In later years, he served as the lead flight surgeon for the STS-101 shuttle mission, as well as the Expedition 7 long-duration station mission. Marshburn also took command of medical operations for the station until he was selected as an astronaut in 2004.

"The transition was relatively easy to make," he said. "I was very fascinated with the effects of spaceflight, obviously, being a flight doc. So to have the chance to go as a physician and see it firsthand, [I was] very, very excited about that. Since I've made the transition, the cutoff has been pretty clean. I can't go back to the flight doc room."

Marshburn's first mission in space – STS-127, in 2009 – featured marathon spacewalks as he and crewmates worked to finish the Japanese Kibo module. This next flight will be a little less flash and a lot more long-term thinking.

Marshburn and his Soyuz crewmates – Canadian Chris Hadfield, and Russian Roman Romanenko – will spend five months aboard the International Space Station. Marshburn's role, in his words, will be acting as a guinea pig for the life sciences experiments aboard the station.

The long-term effects of spaceflight on the human body are still poorly understood. Radiation poses a threat to cells. Microgravity affects balance, bone density and even the optic nerve inside one's eye. NASA is still trying to figure out, for example, if vision is affected when the optic nerve alters.

"You remove the effects of gravity, you've got a high-radiation environment, high-vacuum environment, and these are things that just can't be recreated on the Earth," Marshburn said.
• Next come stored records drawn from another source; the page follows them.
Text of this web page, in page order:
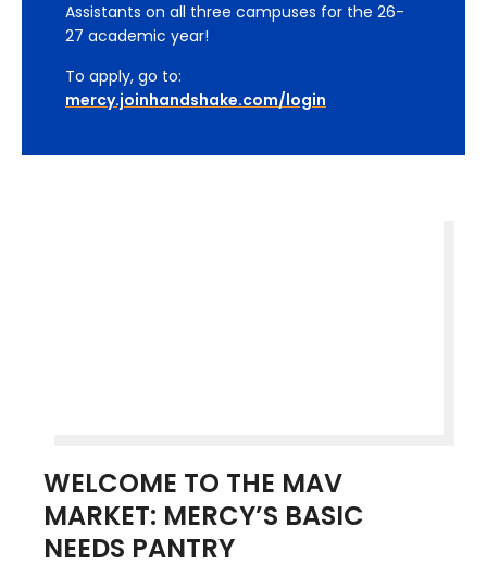
Assistants on all three campuses for the 26-
27 academic year!
To apply, go to:
mercy.joinhandshake.com/login
WELCOME TO THE MAV
MARKET: MERCY’S BASIC
NEEDS PANTRY
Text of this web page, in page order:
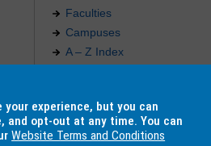
Faculties
Campuses
A – Z Index
Our approach to education
experience, but you can
and opt-out at any time. You can
Website Terms and Conditions
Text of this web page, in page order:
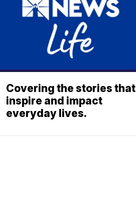
Covering the stories that
inspire and impact
everyday lives.
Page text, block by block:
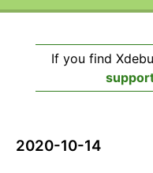
If you find
2020-10-14
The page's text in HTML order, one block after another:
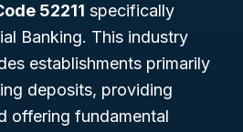
52211 specifically
Banking. This industry
establishments primarily
deposits, providing
offering fundamental
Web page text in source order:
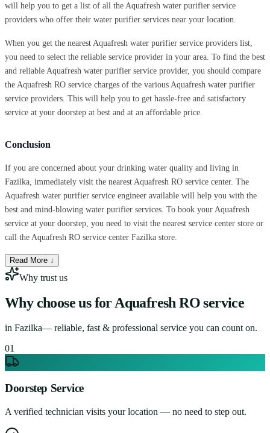
will help you to get a list of all the Aquafresh water purifier service
providers who offer their water purifier services near your location.
When you get the nearest Aquafresh water purifier service providers list,
you need to select the reliable service provider in your area. To find the best
and reliable Aquafresh water purifier service provider, you should compare
the Aquafresh RO service charges of the various Aquafresh water purifier
service providers. This will help you to get hassle-free and satisfactory
service at your doorstep at best and at an affordable price.
Conclusion
If you are concerned about your drinking water quality and living in
Fazilka, immediately visit the nearest Aquafresh RO service center. The
Aquafresh water purifier service engineer available will help you with the
best and mind-blowing water purifier services. To book your Aquafresh
service at your doorstep, you need to visit the nearest service center store or
call the Aquafresh RO service center Fazilka store.
Read More ↓
Why trust us
Why choose us forAquafresh RO service
in Fazilka— reliable, fast & professional service you can count on.
01
Doorstep Service
A verified technician visits your location — no need to step out.
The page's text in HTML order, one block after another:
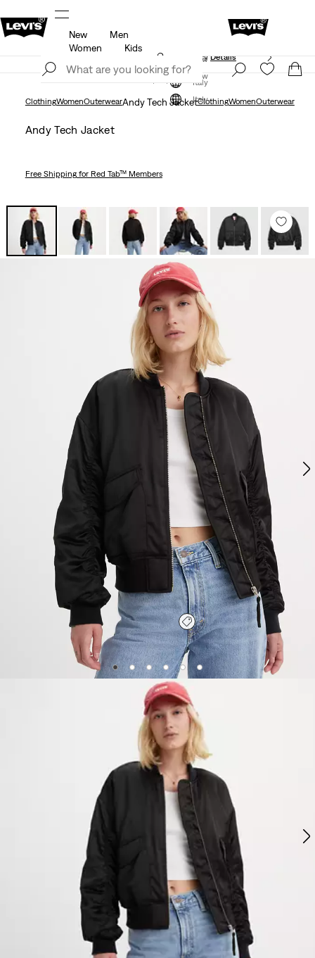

He praised the engineers on Earth who work to overcome these challenges as they design experiments for the astronauts to perform: "They're able to rewrite all of the engineering calculations that go with the basic laws of physics. And it's incredibly exciting when you talk to them."

Marshburn's top objective for his months on the station will be "just living in space and working up there."

But he wants to fulfill the responsibility he feels to his workmates who are bound to Earth, trying to accomplish scientific objectives aboard the station.

"This is a once-in-a-life opportunity. A lot of people are counting on us to get results when their lifelong experiment comes to a head. We're up there. We're at the point of the spear to get it done."